Human evaluation follows the same process as automatic evaluation:

  1. Choose a test set
  2. Select the versions you want to evaluate
  3. Pick your evaluators
  4. Start the evaluation

The only difference is that humans provide the evaluation scores instead of automated systems.

Single model evaluation

Start a new evaluation

  1. Go to the Evaluations page
  2. Select the Human annotation tab
  3. Click Start new evaluation

Configure your evaluation

  1. Select your test set - Choose the data you want to evaluate against
  2. Select your revision - Pick the version of your application to test
warning

Your test set columns must match the input variables in your revision. If they don't match, you'll see an error message.

  1. Choose evaluators - Select how you want to measure performance

Create evaluators (optional)

If you don't have evaluators yet, click Create new in the Evaluator section.

Each evaluator has:

  • Name - What you're measuring (e.g., "correctness")
  • Description - What the evaluator does
  • Feedback types - How evaluators will score responses

For example, a "correctness" evaluator might have:

  • is_correct - A yes/no question about accuracy
  • error_type - A multiple-choice field for categorizing mistakes

Available feedback types:

  • Boolean - Yes/no questions
  • Integer - Whole number ratings
  • Decimal - Precise numerical scores
  • Single-choice - Pick one option
  • Multi-choice - Pick multiple options
  • String - Free-text comments or notes
tip

Evaluators can include multiple related feedback types.
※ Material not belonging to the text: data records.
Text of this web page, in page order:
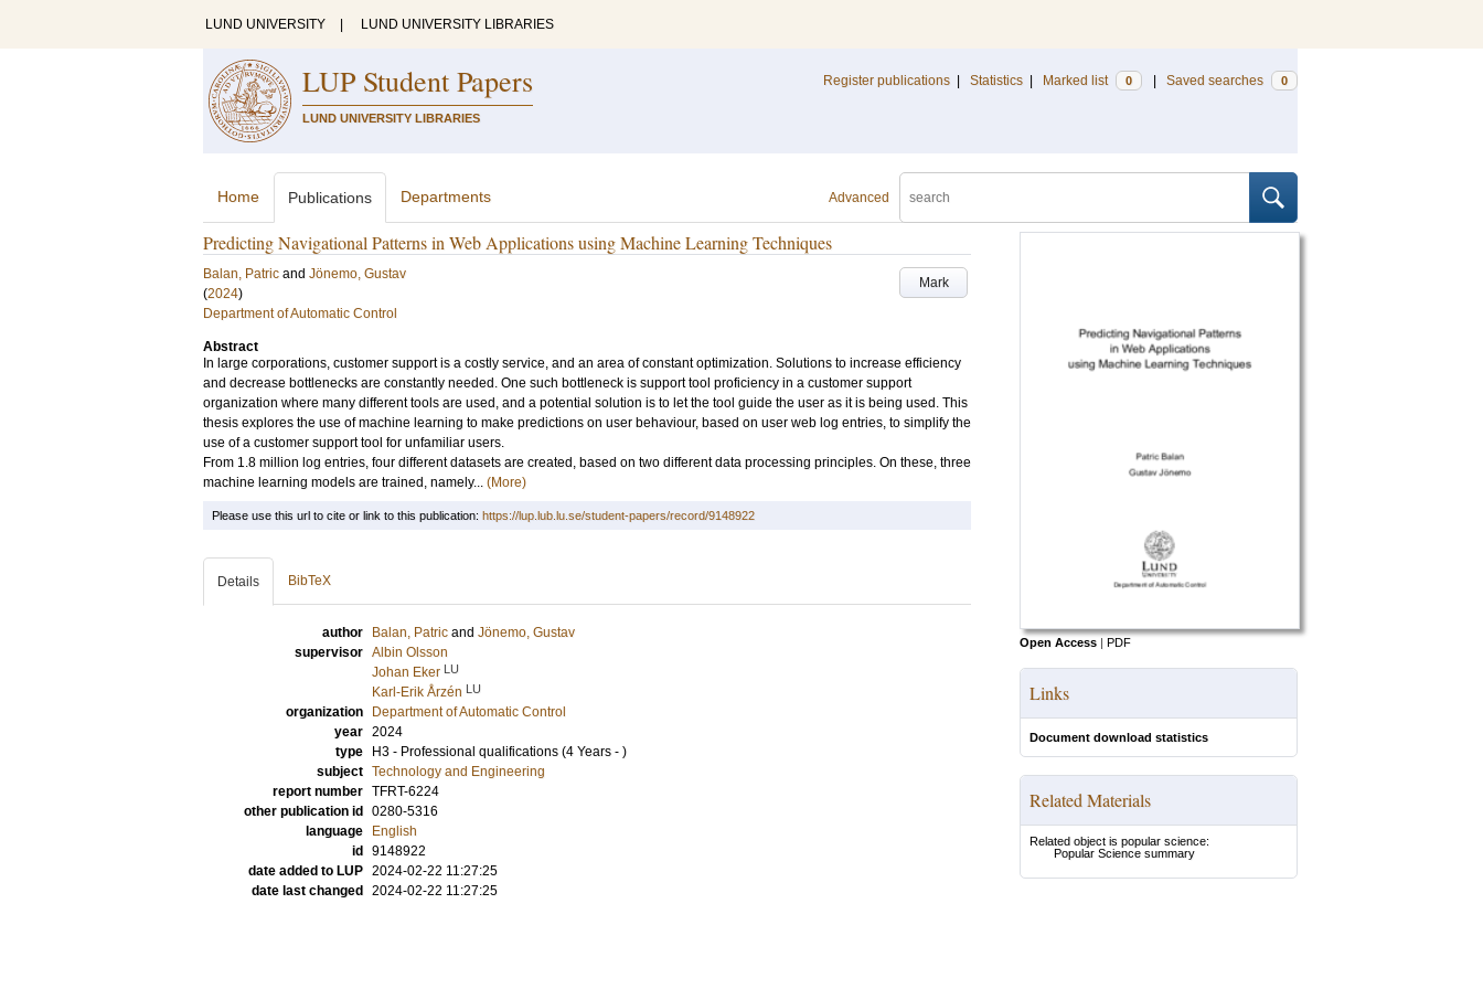
LUND UNIVERSITY LUND UNIVERSITY LIBRARIES
LUP Student Papers
LUND UNIVERSITY LIBRARIES
Register publications Statistics Marked list 0 Saved searches 0
Advanced
Home Publications Departments
Predicting Navigational Patterns in Web Applications using Machine Learning Techniques
Mark
Balan, Patric and Jönemo, Gustav
(2024)
Department of Automatic Control
Abstract
In large corporations, customer support is a costly service, and an area of constant optimization. Solutions to increase efficiency
and decrease bottlenecks are constantly needed. One such bottleneck is support tool proficiency in a customer support
organization where many different tools are used, and a potential solution is to let the tool guide the user as it is being used. This
thesis explores the use of machine learning to make predictions on user behaviour, based on user web log entries, to simplify the
use of a customer support tool for unfamiliar users.
From 1.8 million log entries, four different datasets are created, based on two different data processing principles. On these, three
machine learning models are trained, namely... (More)
Open Access PDF
Links
Document download statistics
Related Materials
Related object is popular science:
Popular Science summary
Please use this url to cite or link to this publication: https://lup.lub.lu.se/student-papers/record/9148922
Details BibTeX
author Balan, Patric and Jönemo, Gustav
supervisor Albin Olsson
Johan Eker LU
Karl-Erik Årzén LU
organization
Department of Automatic Control
year 2024
type
H3 - Professional qualifications (4 Years - )
subject Technology and Engineering
report number TFRT-6224
other publication id
0280-5316
language
English
id
9148922
date added to LUP 2024-02-22 11:27:25
date last changed
2024-02-22 11:27:25
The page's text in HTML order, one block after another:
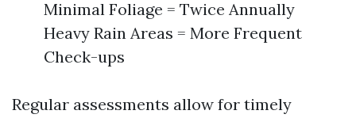
Minimal Foliage = Twice Annually
Heavy Rain Areas = More Frequent
Check-ups
Regular assessments allow for timely
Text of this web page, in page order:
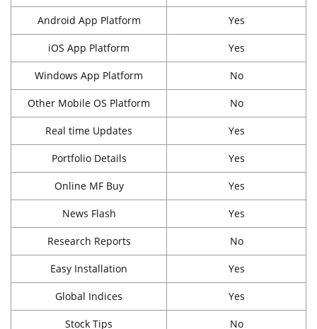
Android App Platform Yes
iOS App Platform Yes
Windows App Platform No
Other Mobile OS Platform No
Real time Updates Yes
Portfolio Details Yes
Online MF Buy Yes
News Flash Yes
Research Reports No
Easy Installation Yes
Global Indices Yes
Stock Tips No
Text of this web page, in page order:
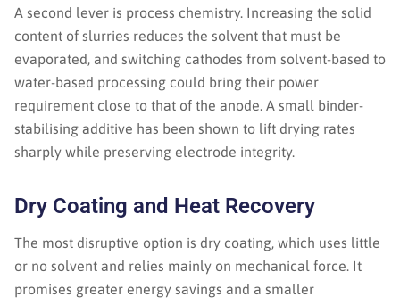
A second lever is process chemistry. Increasing the solid
content of slurries reduces the solvent that must be
evaporated, and switching cathodes from solvent-based to
water-based processing could bring their power
requirement close to that of the anode. A small binder-
stabilising additive has been shown to lift drying rates
sharply while preserving electrode integrity.
Dry Coating and Heat Recovery
The most disruptive option is dry coating, which uses little
or no solvent and relies mainly on mechanical force. It
promises greater energy savings and a smaller
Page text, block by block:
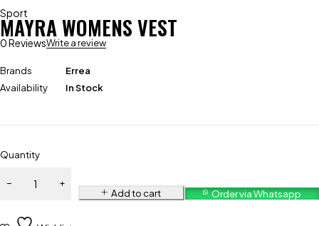
Sport
MAYRA WOMENS VEST
0 ReviewsWrite a review
Brands
Errea
Availability
In Stock
Quantity
Add to cart Order via Whatsapp
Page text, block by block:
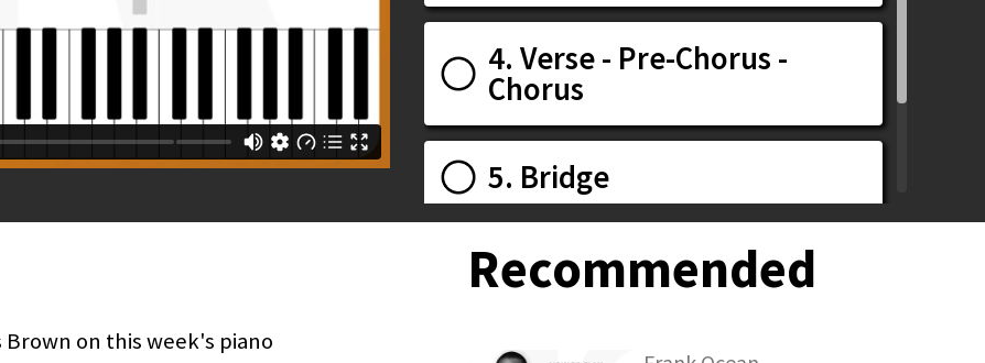
4. Verse - Pre-Chorus -
Chorus
5. Bridge
6. Chorus
Brown on this week's piano
Recommended
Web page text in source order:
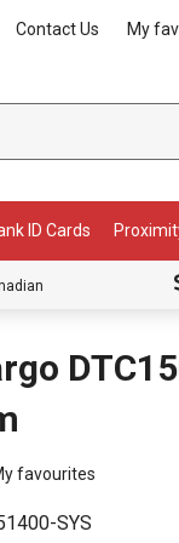
Contact Us My
ID Cards
favourites
SYS
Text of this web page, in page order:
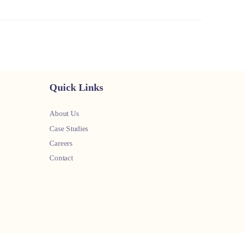
Quick Links
About Us
Case Studies
Careers
Contact
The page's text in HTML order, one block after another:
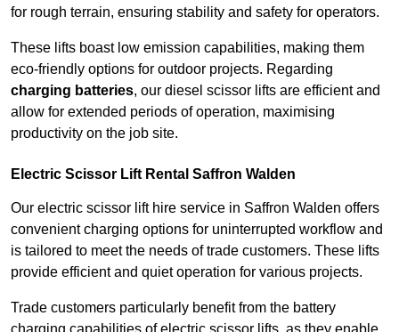
for rough terrain, ensuring stability and safety for operators.
These lifts boast low emission capabilities, making them
eco-friendly options for outdoor projects. Regarding
charging batteries, our diesel scissor lifts are efficient and
allow for extended periods of operation, maximising
productivity on the job site.
Electric Scissor Lift Rental Saffron Walden
Our electric scissor lift hire service in Saffron Walden offers
convenient charging options for uninterrupted workflow and
is tailored to meet the needs of trade customers. These lifts
provide efficient and quiet operation for various projects.
Trade customers particularly benefit from the battery
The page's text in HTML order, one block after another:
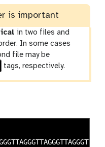
is important
in two files and
In some cases
file may be
tags, respectively.
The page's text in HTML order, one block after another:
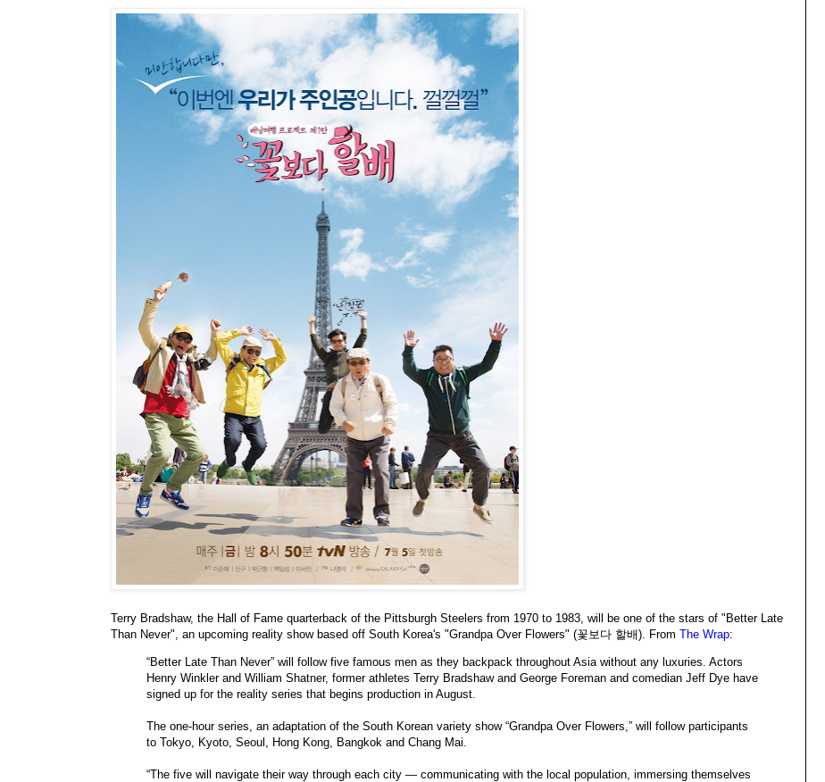
Terry Bradshaw, the Hall of Fame quarterback of the Pittsburgh Steelers from 1970 to 1983, will be one of the stars of "Better Late
Than Never", an upcoming reality show based off South Korea's "Grandpa Over Flowers" (꽃보다 할배). From The Wrap:
“Better Late Than Never” will follow five famous men as they backpack throughout Asia without any luxuries. Actors
Henry Winkler and William Shatner, former athletes Terry Bradshaw and George Foreman and comedian Jeff Dye have
signed up for the reality series that begins production in August.
The one-hour series, an adaptation of the South Korean variety show “Grandpa Over Flowers,” will follow participants
to Tokyo, Kyoto, Seoul, Hong Kong, Bangkok and Chang Mai.
“The five will navigate their way through each city — communicating with the local population, immersing themselves
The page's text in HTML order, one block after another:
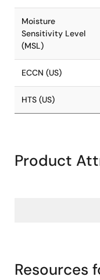
Moisture
Sensitivity Level
(MSL)
ECCN (US)
HTS (US)
Product
Resources
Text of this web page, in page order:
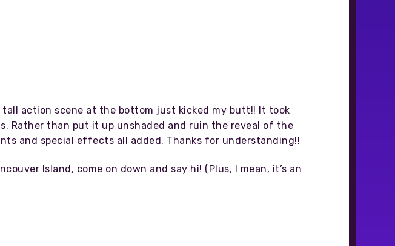
action scene at the bottom just kicked my butt!! It took
Rather than put it up unshaded and ruin the reveal of the
and special effects all added. Thanks for understanding!!
Island, come on down and say hi! (Plus, I mean, it’s an
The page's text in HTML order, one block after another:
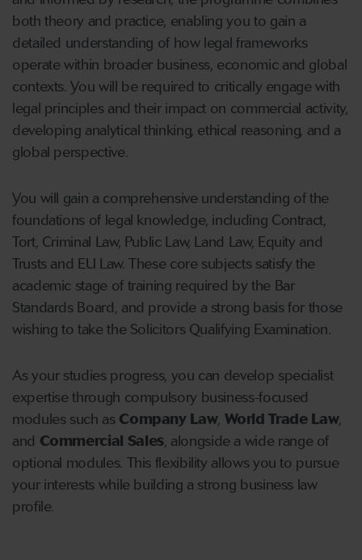
both theory and practice, enabling you to gain a
detailed understanding of how legal frameworks
operate within broader business, economic and global
contexts. You will be required to critically engage with
legal principles and their impact on commercial activity,
developing analytical thinking, ethical reasoning, and a
global perspective.
You will gain a comprehensive understanding of the
foundations of legal knowledge, including Contract,
Tort, Criminal Law, Public Law, Land Law, Equity and
Trusts and EU Law. These core subjects satisfy the
academic stage of training required by the Bar
Standards Board, and provide a strong basis for those
wishing to take the Solicitors Qualifying Examination.
As your studies progress, you can develop specialist
expertise through compulsory business-focused
modules such as Company Law, World Trade Law,
and Commercial Sales, alongside a wide range of
optional modules. This flexibility allows you to pursue
your interests while building a strong business law
profile.
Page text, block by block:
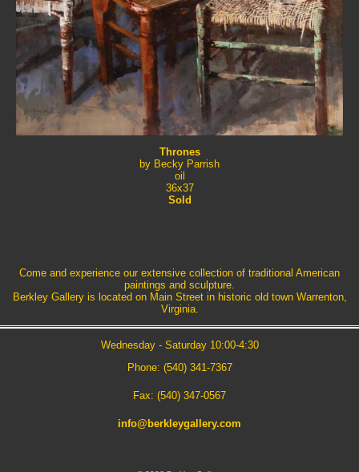
Contact Us
Thrones
by Becky Parrish
oil
36x37
Sold
Come and experience our extensive collection of traditional American
paintings and sculpture.
Berkley Gallery is located on Main Street in historic old town Warrenton,
Virginia.
Wednesday - Saturday 10:00-4:30
Phone: (540) 341-7367
Fax: (540) 347-0567
info@berkleygallery.com

For example:

Correctness evaluator:

  • is_correct - Yes/no question about accuracy
  • error_type - Multiple-choice field to categorize mistakes (only if incorrect)

Style adherence evaluator:

  • is_adherent - Yes/no question about style compliance
  • comment - Text field explaining why the style doesn't match (if needed)

This grouping helps you evaluate different aspects of your LLM's performance in an organized way.

Run the evaluation

After creating your evaluators:

  1. Select the evaluators you want to use
  2. Click Start evaluation
  3. You'll be redirected to the annotation interface
  4. Click Run all to generate outputs and begin evaluation

Annotate responses

For each test case:

  1. Review the input and output
  2. Use the evaluation form on the right to score the response
  3. Click Annotate to save your assessment
  4. Click Next to move to the next test case
tip

Select the Unannotated tab to see only the test cases you haven't reviewed yet.

Review results

After completing all annotations:

  • View results in the Results section
  • Compare performance with other experiments
  • Export results to CSV using Export results
  • Save annotated data as a new test set with Save test set

A/B testing evaluation

A/B testing lets you compare two versions of your application side-by-side. For each test case, you choose which version performs better.

Set up A/B testing

  1. Select two versions you want to compare
  2. Choose your test set
  3. For each test case, decide which version is better (or if they're equal)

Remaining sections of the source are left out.